I think that the key point here, that Wade makes far better than I can, is the massive disjunct between what the regulatory regime , based on models that are known to be flawed, says and what the reality actually is.

The regulations say that Chernobyl is off limits. The real world data suggests that apart from the reactor site itself it’s completely safe.

But who wants to be the bureaucrat that says ‘OK you can all go home’ and then someone dies of cancer – from normal causes – and blames it on Chernobyl?

I had testicular cancer. I asked my top of the line oncologist from a top of the line hospital ‘why did I get it?’

He shrugged his shoulders and said ‘birth control pills in the water supply? agro chemicals? passing cosmic ray? pure bad luck? Your guess is as good as mine….

Reply to  Leo Smith
August 11, 2019 3:32 pm

The major impact of a large doses of high-energy ionizing radiation follows the production of copious radiolyzed water in the body.

The flood of free radicals – mostly hydroxyl radical and hydrogen atoms — massively attacks proteins and tissues. Body systems are widely disrupted. Death typically follows in days to weeks.

Atomik vodka is a great idea. Vodka is a distilled liquor. Carefully done, no radiation ends up in the vodka, even if the originating potatoes (or whatever) are radioactive (apart from C-14).

We had ex-Soviet military (Jewish refugee) in my postdoc lab. Rafi Z introduced the Friday afternoon custom of pouring freezing vodka over a layer of tomato juice. All taken in a 100 mL graduated pyrex beaker. 50 cc of each, carefully measured, layered clear over red. 🙂

The vodka was stored in the freezer. It was good and cold, and poured with a deliberate viscosity that engendered respect.

The ice-cold vodka burned its way down the throat, followed by a soothing flow of tomato juice. Proper protocol included shaking some pepper into the vodka prior to slugging the whole thing back. No sipping.

According to Rafi – the local expert — large-grain Russian pepper adsorbed the oils from cheap vodka, immobilizing and removing them from the taste-stream, and improved the experience. I took his word for it and applied the pepper.

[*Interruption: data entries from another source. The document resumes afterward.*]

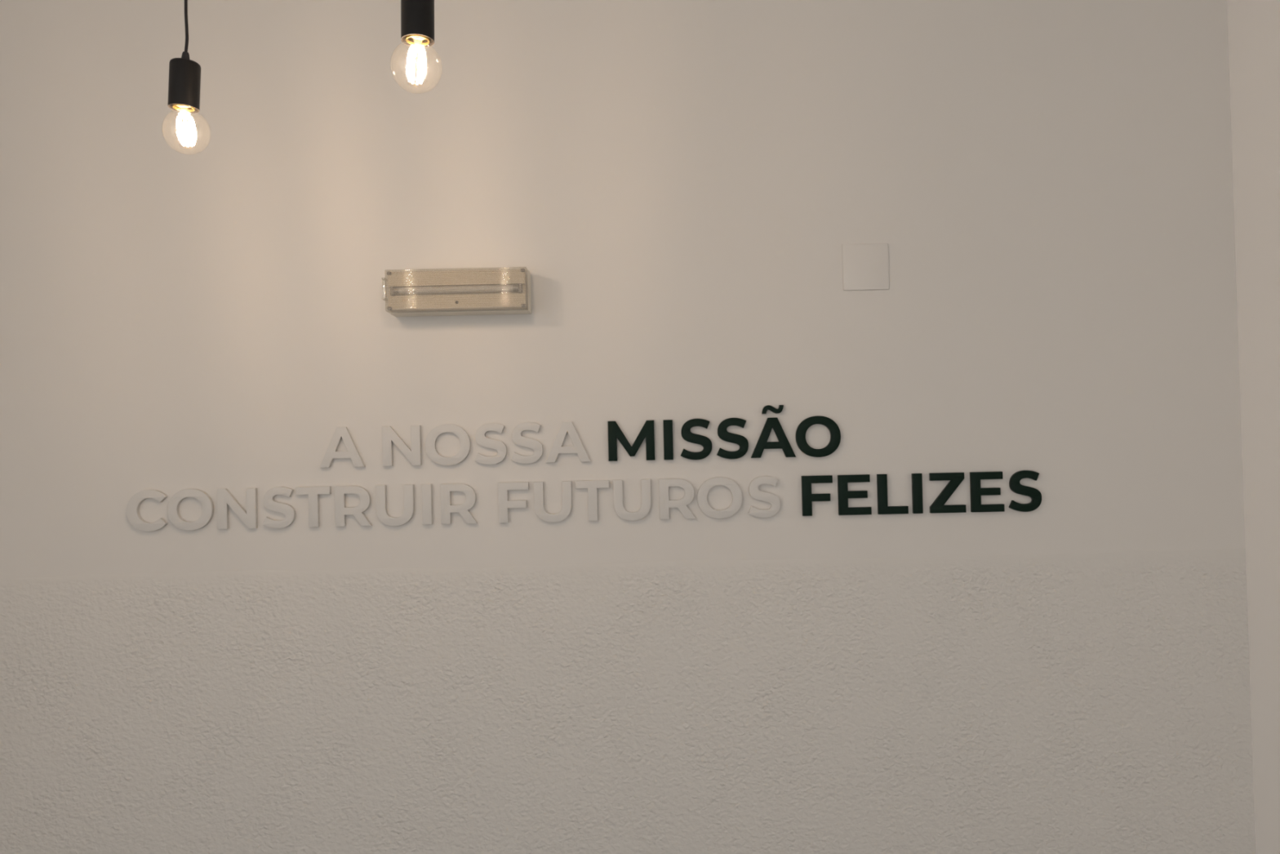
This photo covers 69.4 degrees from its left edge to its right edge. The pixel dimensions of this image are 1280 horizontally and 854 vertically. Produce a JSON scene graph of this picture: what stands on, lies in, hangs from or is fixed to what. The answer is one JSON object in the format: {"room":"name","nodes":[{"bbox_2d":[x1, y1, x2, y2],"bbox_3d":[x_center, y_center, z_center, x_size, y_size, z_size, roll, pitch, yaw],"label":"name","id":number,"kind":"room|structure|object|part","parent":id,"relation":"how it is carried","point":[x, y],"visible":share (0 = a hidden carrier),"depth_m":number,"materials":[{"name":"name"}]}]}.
{"room":"office reception area","nodes":[
{"label":"office reception area","id":0,"kind":"room"},
{"bbox_2d":[0,0,1244,578],"bbox_3d":[-0.274,0.146,2.373,3.845,3.000,0.150,-1,-1,0],"label":"wall","id":1,"kind":"structure","parent":0,"point":[680,187],"depth_m":2.31,"materials":[{"name":"paint"}]},
{"bbox_2d":[126,489,168,531],"bbox_3d":[-1.221,0.207,2.291,0.097,0.102,0.012,-1,-1,0],"label":"letter","id":2,"kind":"object","parent":1,"relation":"attached to","point":[133,514],"depth_m":2.29,"materials":[{"name":"white plastic"}]},
{"bbox_2d":[167,488,213,530],"bbox_3d":[-1.113,0.204,2.291,0.110,0.102,0.012,-1,-1,0],"label":"letter","id":3,"kind":"object","parent":1,"relation":"attached to","point":[173,513],"depth_m":2.29,"materials":[{"name":"white plastic"}]},
{"bbox_2d":[217,488,257,528],"bbox_3d":[-0.997,0.202,2.291,0.094,0.099,0.012,-1,-1,0],"label":"letter","id":4,"kind":"object","parent":1,"relation":"attached to","point":[224,498],"depth_m":2.29,"materials":[{"name":"white plastic"}]},
{"bbox_2d":[262,486,295,528],"bbox_3d":[-0.895,0.200,2.291,0.079,0.102,0.012,-1,-1,0],"label":"letter","id":5,"kind":"object","parent":1,"relation":"attached to","point":[269,503],"depth_m":2.29,"materials":[{"name":"white plastic"}]},
{"bbox_2d":[296,486,331,527],"bbox_3d":[-0.808,0.198,2.291,0.083,0.099,0.012,-1,-1,0],"label":"letter","id":6,"kind":"object","parent":1,"relation":"attached to","point":[313,492],"depth_m":2.29,"materials":[{"name":"white plastic"}]},
{"bbox_2d":[319,426,364,467],"bbox_3d":[-0.739,0.050,2.294,0.111,0.099,0.012,-1,-1,0],"label":"letter","id":7,"kind":"object","parent":1,"relation":"attached to","point":[343,433],"depth_m":2.29,"materials":[{"name":"white plastic"}]},
{"bbox_2d":[334,485,372,526],"bbox_3d":[-0.710,0.196,2.291,0.088,0.099,0.012,-1,-1,0],"label":"letter","id":8,"kind":"object","parent":1,"relation":"attached to","point":[341,511],"depth_m":2.29,"materials":[{"name":"white plastic"}]},
{"bbox_2d":[375,484,414,525],"bbox_3d":[-0.607,0.194,2.291,0.092,0.100,0.012,-1,-1,0],"label":"letter","id":9,"kind":"object","parent":1,"relation":"attached to","point":[383,515],"depth_m":2.29,"materials":[{"name":"white plastic"}]},
{"bbox_2d":[382,425,421,466],"bbox_3d":[-0.591,0.047,2.294,0.094,0.099,0.012,-1,-1,0],"label":"letter","id":10,"kind":"object","parent":1,"relation":"attached to","point":[389,436],"depth_m":2.29,"materials":[{"name":"white plastic"}]},
{"bbox_2d":[422,484,432,524],"bbox_3d":[-0.527,0.192,2.291,0.023,0.099,0.012,-1,-1,0],"label":"letter","id":11,"kind":"object","parent":1,"relation":"attached to","point":[427,498],"depth_m":2.29,"materials":[{"name":"white plastic"}]},
{"bbox_2d":[425,423,471,465],"bbox_3d":[-0.476,0.044,2.294,0.110,0.102,0.012,-1,-1,0],"label":"letter","id":12,"kind":"object","parent":1,"relation":"attached to","point":[430,442],"depth_m":2.29,"materials":[{"name":"white plastic"}]},
{"bbox_2d":[382,266,531,316],"bbox_3d":[-0.444,-0.329,2.253,0.346,0.101,0.106,-1,-1,0],"label":"emergency light","id":13,"kind":"object","parent":1,"relation":"attached to","point":[502,291],"visible":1,"depth_m":2.22,"materials":[{"name":"beige plastic"}]},
{"bbox_2d":[440,483,477,524],"bbox_3d":[-0.448,0.190,2.291,0.088,0.099,0.012,-1,-1,0],"label":"letter","id":14,"kind":"object","parent":1,"relation":"attached to","point":[446,508],"depth_m":2.29,"materials":[{"name":"white plastic"}]},
{"bbox_2d":[475,422,506,464],"bbox_3d":[-0.371,0.042,2.294,0.079,0.102,0.012,-1,-1,0],"label":"letter","id":15,"kind":"object","parent":1,"relation":"attached to","point":[481,438],"depth_m":2.29,"materials":[{"name":"white plastic"}]},
{"bbox_2d":[497,481,528,522],"bbox_3d":[-0.313,0.187,2.291,0.075,0.099,0.012,-1,-1,0],"label":"letter","id":16,"kind":"object","parent":1,"relation":"attached to","point":[504,504],"depth_m":2.29,"materials":[{"name":"white plastic"}]},
{"bbox_2d":[511,422,542,463],"bbox_3d":[-0.281,0.040,2.294,0.079,0.102,0.012,-1,-1,0],"label":"letter","id":17,"kind":"object","parent":1,"relation":"attached to","point":[517,437],"depth_m":2.29,"materials":[{"name":"white plastic"}]},
{"bbox_2d":[533,480,571,522],"bbox_3d":[-0.216,0.185,2.291,0.092,0.100,0.012,-1,-1,0],"label":"letter","id":18,"kind":"object","parent":1,"relation":"attached to","point":[540,511],"depth_m":2.29,"materials":[{"name":"white plastic"}]},
{"bbox_2d":[545,422,590,462],"bbox_3d":[-0.179,0.037,2.294,0.111,0.099,0.012,-1,-1,0],"label":"letter","id":19,"kind":"object","parent":1,"relation":"attached to","point":[557,448],"depth_m":2.29,"materials":[{"name":"white plastic"}]},
{"bbox_2d":[575,480,608,520],"bbox_3d":[-0.117,0.182,2.291,0.083,0.099,0.012,-1,-1,0],"label":"letter","id":20,"kind":"object","parent":1,"relation":"attached to","point":[592,486],"depth_m":2.29,"materials":[{"name":"white plastic"}]},
{"bbox_2d":[0,547,1255,853],"bbox_3d":[-0.256,0.992,2.283,3.545,1.306,0.001,-1,-1,0],"label":"wall panel","id":21,"kind":"object","parent":1,"relation":"attached to","point":[1082,703],"depth_m":2.29,"materials":[{"name":"white paint"}]},
{"bbox_2d":[607,420,654,461],"bbox_3d":[-0.021,0.034,2.294,0.115,0.099,0.012,-1,-1,0],"label":"letter","id":22,"kind":"object","parent":1,"relation":"attached to","point":[647,431],"depth_m":2.29,"materials":[{"name":"black plastic"}]},
{"bbox_2d":[613,479,650,520],"bbox_3d":[-0.019,0.181,2.291,0.092,0.100,0.012,-1,-1,0],"label":"letter","id":23,"kind":"object","parent":1,"relation":"attached to","point":[619,507],"depth_m":2.29,"materials":[{"name":"white plastic"}]},
{"bbox_2d":[662,419,673,459],"bbox_3d":[0.070,0.032,2.294,0.023,0.099,0.012,-1,-1,0],"label":"letter","id":24,"kind":"object","parent":1,"relation":"attached to","point":[668,424],"depth_m":2.29,"materials":[{"name":"black plastic"}]},
{"bbox_2d":[658,478,695,519],"bbox_3d":[0.092,0.178,2.291,0.088,0.099,0.012,-1,-1,0],"label":"letter","id":25,"kind":"object","parent":1,"relation":"attached to","point":[664,484],"depth_m":2.29,"materials":[{"name":"white plastic"}]},
{"bbox_2d":[680,418,711,459],"bbox_3d":[0.139,0.030,2.294,0.079,0.102,0.012,-1,-1,0],"label":"letter","id":26,"kind":"object","parent":1,"relation":"attached to","point":[686,433],"depth_m":2.29,"materials":[{"name":"black plastic"}]},
{"bbox_2d":[697,476,742,518],"bbox_3d":[0.197,0.175,2.291,0.110,0.102,0.012,-1,-1,0],"label":"letter","id":27,"kind":"object","parent":1,"relation":"attached to","point":[734,507],"depth_m":2.29,"materials":[{"name":"white plastic"}]},
{"bbox_2d":[716,417,748,458],"bbox_3d":[0.229,0.028,2.294,0.079,0.102,0.012,-1,-1,0],"label":"letter","id":28,"kind":"object","parent":1,"relation":"attached to","point":[722,433],"depth_m":2.29,"materials":[{"name":"black plastic"}]},
{"bbox_2d":[747,475,780,517],"bbox_3d":[0.307,0.173,2.291,0.079,0.102,0.012,-1,-1,0],"label":"letter","id":29,"kind":"object","parent":1,"relation":"attached to","point":[753,491],"depth_m":2.29,"materials":[{"name":"white plastic"}]},
{"bbox_2d":[751,404,795,457],"bbox_3d":[0.329,0.011,2.294,0.111,0.130,0.012,-1,-1,0],"label":"letter","id":30,"kind":"object","parent":1,"relation":"attached to","point":[762,443],"depth_m":2.29,"materials":[{"name":"black plastic"}]},
{"bbox_2d":[801,475,832,515],"bbox_3d":[0.440,0.170,2.291,0.075,0.099,0.012,-1,-1,0],"label":"letter","id":31,"kind":"object","parent":1,"relation":"attached to","point":[807,497],"depth_m":2.29,"materials":[{"name":"black plastic"}]},
{"bbox_2d":[795,415,840,457],"bbox_3d":[0.442,0.024,2.294,0.110,0.102,0.012,-1,-1,0],"label":"letter","id":32,"kind":"object","parent":1,"relation":"attached to","point":[835,434],"depth_m":2.29,"materials":[{"name":"black plastic"}]},
{"bbox_2d":[837,474,871,515],"bbox_3d":[0.532,0.168,2.291,0.080,0.099,0.012,-1,-1,0],"label":"letter","id":33,"kind":"object","parent":1,"relation":"attached to","point":[843,494],"depth_m":2.29,"materials":[{"name":"black plastic"}]},
{"bbox_2d":[842,243,888,290],"bbox_3d":[0.563,-0.399,2.304,0.114,0.115,0.005,-1,-1,0],"label":"cover plate","id":34,"kind":"object","parent":1,"relation":"attached to","point":[864,266],"visible":1,"depth_m":2.30,"materials":[{"name":"white plastic"}]},
{"bbox_2d":[876,474,908,514],"bbox_3d":[0.626,0.166,2.291,0.073,0.099,0.012,-1,-1,0],"label":"letter","id":35,"kind":"object","parent":1,"relation":"attached to","point":[883,508],"depth_m":2.29,"materials":[{"name":"black plastic"}]},
{"bbox_2d":[911,473,923,513],"bbox_3d":[0.687,0.165,2.291,0.023,0.099,0.012,-1,-1,0],"label":"letter","id":36,"kind":"object","parent":1,"relation":"attached to","point":[917,478],"depth_m":2.29,"materials":[{"name":"black plastic"}]},
{"bbox_2d":[928,472,966,513],"bbox_3d":[0.762,0.163,2.291,0.087,0.099,0.012,-1,-1,0],"label":"letter","id":37,"kind":"object","parent":1,"relation":"attached to","point":[956,478],"depth_m":2.29,"materials":[{"name":"black plastic"}]},
{"bbox_2d":[969,471,1004,511],"bbox_3d":[0.860,0.161,2.291,0.080,0.099,0.012,-1,-1,0],"label":"letter","id":38,"kind":"object","parent":1,"relation":"attached to","point":[976,491],"depth_m":2.29,"materials":[{"name":"black plastic"}]},
{"bbox_2d":[1008,470,1041,511],"bbox_3d":[0.954,0.159,2.291,0.079,0.102,0.012,-1,-1,0],"label":"letter","id":39,"kind":"object","parent":1,"relation":"attached to","point":[1015,486],"depth_m":2.29,"materials":[{"name":"black plastic"}]},
{"bbox_2d":[1226,0,1279,853],"bbox_3d":[1.572,0.060,-0.302,0.150,3.000,5.200,-1,-1,0],"label":"wall","id":40,"kind":"structure","parent":0,"point":[1253,25],"depth_m":2.23,"materials":[{"name":"paint"}]},
{"bbox_3d":[-1.484,-1.421,-0.200,6.195,0.100,5.350,-1,-1,0],"label":"ceiling","id":41,"kind":"structure","parent":0,"visible":0},
{"bbox_2d":[161,0,211,155],"bbox_3d":[-0.790,-0.914,1.605,0.100,0.883,0.100,-1,-1,0],"label":"pendant lamp","id":42,"kind":"object","parent":41,"relation":"hanging from","point":[184,73],"visible":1,"depth_m":1.59,"materials":[{"name":"black metal"}]},
{"bbox_2d":[167,57,200,113],"bbox_3d":[-0.788,-0.590,1.600,0.054,0.082,0.051,-1,-1,0],"label":"socket","id":43,"kind":"object","parent":42,"relation":"attached to","point":[184,73],"depth_m":1.58,"materials":[{"name":"black metal"}]},
{"bbox_3d":[-0.792,-0.994,1.606,0.008,0.694,0.006,-1,-1,0],"label":"cord","id":44,"kind":"part","parent":42,"relation":"part of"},
{"bbox_2d":[390,0,442,93],"bbox_3d":[-0.343,-0.938,1.407,0.100,0.862,0.100,-1,-1,0],"label":"pendant lamp","id":45,"kind":"object","parent":41,"relation":"hanging from","point":[417,16],"visible":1,"depth_m":1.39,"materials":[{"name":"black metal"}]},
{"bbox_3d":[-0.339,-0.551,1.400,0.077,0.088,0.077,-1,-1,0],"label":"bulb","id":46,"kind":"part","parent":45,"relation":"part of","materials":[{"name":"clear glass"}]},
{"bbox_2d":[400,0,434,48],"bbox_3d":[-0.337,-0.624,1.401,0.050,0.081,0.049,-1,-1,0],"label":"socket","id":47,"kind":"object","parent":45,"relation":"attached to","point":[417,16],"depth_m":1.38,"materials":[{"name":"black metal"}]}
]}

A great way to end the week.

Paul Penrose
Reply to  Pat Frank
August 12, 2019 10:27 am

I prefer Stolichnaya with a Guinness chaser, but to each his own. I hope one day I can try a shot of Atomik.

Reply to  Leo Smith
August 11, 2019 3:46 pm

Leo Smith

The Fox looks pretty healthy.

No doubt we will be told it was once a cow.

AGW is not Science
Reply to  HotScot
August 14, 2019 11:51 am

No, no – radiation turns everything GIANT – don’t you remember your 1950s sci-fi?! That fox probably was originally a chihuahua! LOL

Greg
Reply to  Leo Smith
August 11, 2019 3:46 pm

“Typical radiation levels in the Chernobyl zone – about 20mSV/yr.”

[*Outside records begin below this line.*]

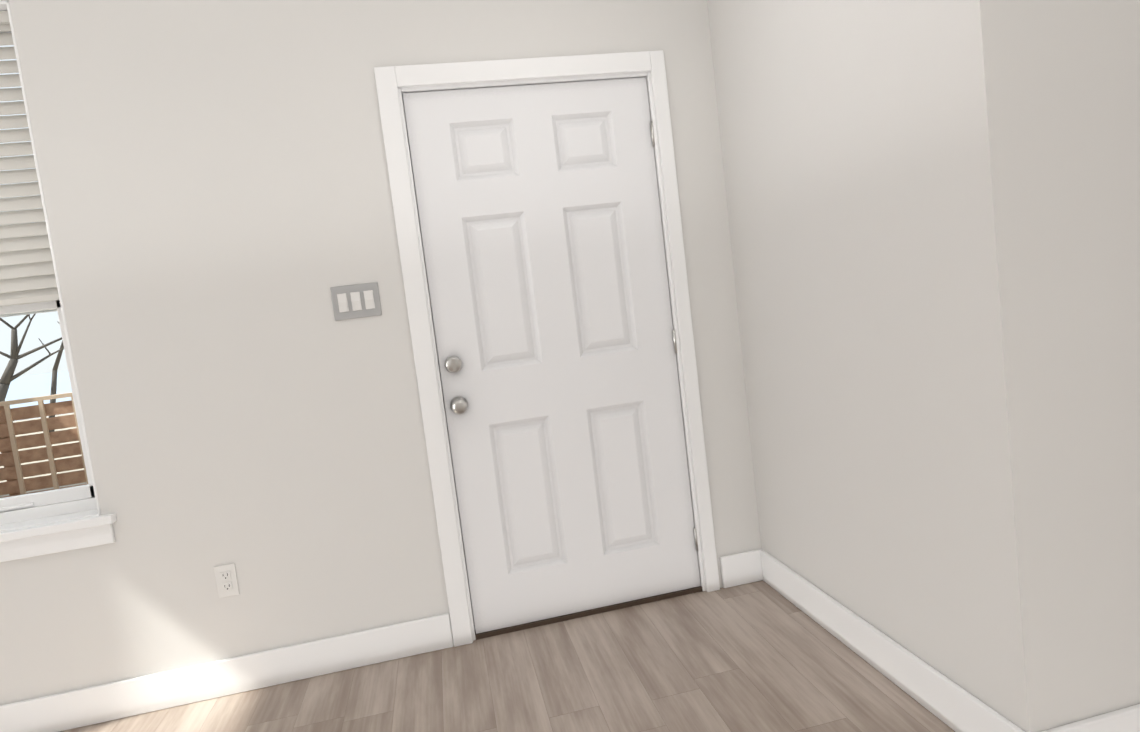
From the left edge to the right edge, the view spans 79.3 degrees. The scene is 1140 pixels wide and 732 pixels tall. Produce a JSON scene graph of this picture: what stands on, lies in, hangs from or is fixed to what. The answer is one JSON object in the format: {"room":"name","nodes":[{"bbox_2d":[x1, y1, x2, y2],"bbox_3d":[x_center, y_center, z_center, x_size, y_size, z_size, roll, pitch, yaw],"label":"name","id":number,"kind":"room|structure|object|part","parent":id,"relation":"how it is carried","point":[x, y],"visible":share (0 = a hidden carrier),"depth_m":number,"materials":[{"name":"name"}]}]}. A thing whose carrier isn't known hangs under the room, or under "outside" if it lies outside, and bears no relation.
{"room":"entryway","nodes":[
{"label":"entryway","id":0,"kind":"room"},
{"bbox_2d":[0,0,760,704],"bbox_3d":[-1.173,-0.218,2.491,3.704,2.772,0.180,-8,5,-11],"label":"wall","id":1,"kind":"structure","parent":0,"point":[214,174],"depth_m":2.42,"materials":[{"name":"white paint"}]},
{"bbox_2d":[0,1,116,561],"bbox_3d":[-2.120,-0.231,2.281,0.920,1.816,0.211,-8,5,-11],"label":"window","id":2,"kind":"structure","parent":1,"relation":"in","point":[51,521],"depth_m":2.35,"materials":[{"name":"white"}]},
{"bbox_2d":[0,11,59,306],"bbox_3d":[-2.168,-0.642,2.240,0.798,0.959,0.046,-8,5,-11],"label":"window blind","id":3,"kind":"object","parent":2,"relation":"attached to","point":[27,274],"depth_m":2.31,"materials":[{"name":"grey plastic"}]},
{"bbox_2d":[0,613,452,731],"bbox_3d":[-1.617,1.169,2.384,2.400,0.150,0.016,-8,5,-11],"label":"baseboard","id":4,"kind":"structure","parent":1,"relation":"attached to","point":[73,709],"depth_m":2.45,"materials":[{"name":"white wood"}]},
{"bbox_2d":[214,563,239,597],"bbox_3d":[-1.221,0.763,2.442,0.070,0.116,0.010,-8,5,-11],"label":"electrical outlet","id":5,"kind":"object","parent":1,"relation":"attached to","point":[226,580],"visible":1,"depth_m":2.44,"materials":[{"name":"white plastic"}]},
{"bbox_2d":[330,282,381,320],"bbox_3d":[-0.769,-0.233,2.471,0.165,0.121,0.014,-8,5,-11],"label":"light switch","id":6,"kind":"object","parent":1,"relation":"attached to","point":[355,301],"visible":1,"depth_m":2.47,"materials":[{"name":"grey"}]},
{"bbox_2d":[374,50,719,646],"bbox_3d":[-0.060,-0.077,2.711,1.081,2.153,0.198,-8,5,-11],"label":"door frame","id":7,"kind":"structure","parent":1,"relation":"attached to","point":[393,83],"depth_m":2.57,"materials":[{"name":"white wood"}]},
{"bbox_2d":[402,77,700,633],"bbox_3d":[-0.028,-0.041,2.633,0.930,2.045,0.116,-8,5,-11],"label":"door","id":8,"kind":"structure","parent":1,"relation":"in","point":[541,229],"depth_m":2.65,"materials":[{"name":"white wood"}]},
{"bbox_3d":[-0.419,0.073,2.541,0.066,0.220,0.074,-8,5,-11],"label":"door knob and deadbolt","id":9,"kind":"part","parent":8,"relation":"part of","materials":[{"name":"silver metal"}]},
{"bbox_3d":[0.417,-0.098,2.729,0.012,1.714,0.014,-8,5,-11],"label":"door hinges","id":10,"kind":"part","parent":8,"relation":"part of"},
{"bbox_2d":[720,549,762,587],"bbox_3d":[0.712,0.833,2.827,0.187,0.132,0.016,-8,5,-11],"label":"baseboard","id":11,"kind":"structure","parent":1,"relation":"attached to","point":[742,568],"depth_m":2.82,"materials":[{"name":"white wood"}]},
{"bbox_2d":[60,580,954,731],"bbox_3d":[0.093,1.382,-1.156,4.752,0.180,7.999,-8,5,-11],"label":"floor","id":12,"kind":"structure","parent":0,"point":[760,656],"depth_m":2.27,"materials":[{"name":"wood"}]},
{"bbox_2d":[475,586,702,639],"bbox_3d":[0.072,0.972,2.810,0.929,0.027,0.176,-8,5,-11],"label":"threshold","id":13,"kind":"object","parent":12,"relation":"on","point":[496,632],"visible":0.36,"depth_m":2.72,"materials":[{"name":"brown metal"}]},
{"bbox_2d":[707,0,1139,731],"bbox_3d":[1.178,-0.497,2.275,0.868,2.758,1.487,-8,5,-11],"label":"wall block","id":14,"kind":"object","parent":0,"point":[933,206],"visible":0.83,"depth_m":1.64,"materials":[{"name":"white paint"}]},
{"bbox_2d":[760,550,1024,731],"bbox_3d":[0.922,0.863,2.203,0.016,0.140,1.291,-8,5,-11],"label":"baseboard","id":15,"kind":"structure","parent":14,"relation":"attached to","point":[955,707],"depth_m":2.04,"materials":[{"name":"white wood"}]},
{"bbox_2d":[1041,704,1139,731],"bbox_3d":[1.385,0.857,1.627,0.704,0.136,0.016,-8,5,-11],"label":"baseboard","id":16,"kind":"structure","parent":14,"relation":"attached to","point":[1126,719],"depth_m":1.59,"materials":[{"name":"white wood"}]},
{"label":"outside","id":17,"kind":"structure","parent":0,"visible":0},
{"bbox_2d":[0,413,86,496],"bbox_3d":[-1.677,2.201,-3.114,80.000,1.216,60.000,-8,5,-11],"label":"ground","id":18,"kind":"structure","parent":17,"point":[47,459],"depth_m":12.59,"materials":[{"name":"beige plant"}]},
{"bbox_2d":[0,314,63,431],"bbox_3d":[-12.156,-0.219,15.311,3.805,4.088,0.700,-8,5,-11],"label":"tree","id":19,"kind":"object","parent":18,"relation":"on","point":[5,380],"depth_m":15.16,"materials":[{"name":"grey plant"}]},
{"bbox_2d":[0,392,87,497],"bbox_3d":[-3.868,0.805,7.107,6.600,1.422,1.110,-8,5,-11],"label":"fence","id":20,"kind":"object","parent":18,"relation":"on","point":[32,468],"depth_m":7.19,"materials":[{"name":"brown wood"}]},
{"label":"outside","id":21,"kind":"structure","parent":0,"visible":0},
{"bbox_2d":[5,371,71,420],"bbox_3d":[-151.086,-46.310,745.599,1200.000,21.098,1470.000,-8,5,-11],"label":"sea","id":22,"kind":"structure","parent":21,"point":[39,390],"depth_m":105.35,"materials":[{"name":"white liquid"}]}
]}

It’s not the “typical” levels which are dangerous, it’s the hotspots, where small bits of radioactive debris fell. If you are going to live eat and work there, you will be encountering levels much higher than the average.

MarkW
Reply to  Greg
August 11, 2019 6:22 pm

Either mark and then stay away from the hotspots, or just clean them up.
Regardless, being higher than average still isn’t high enough to be a problem.

rick
Reply to  Leo Smith
August 11, 2019 5:40 pm

but did your catastrophic health insurance kick in?

Moderately Cross of East Anglia
August 11, 2019 10:36 am

Since food production will be banned or certainly boycotted by the eco-zealots for the next millennium or three, perhaps as well as knocking out vodka, we could grow crops for EU fuel additives and ease off tearing rain forest up in the green enthusiasm for getting it wrong as usual.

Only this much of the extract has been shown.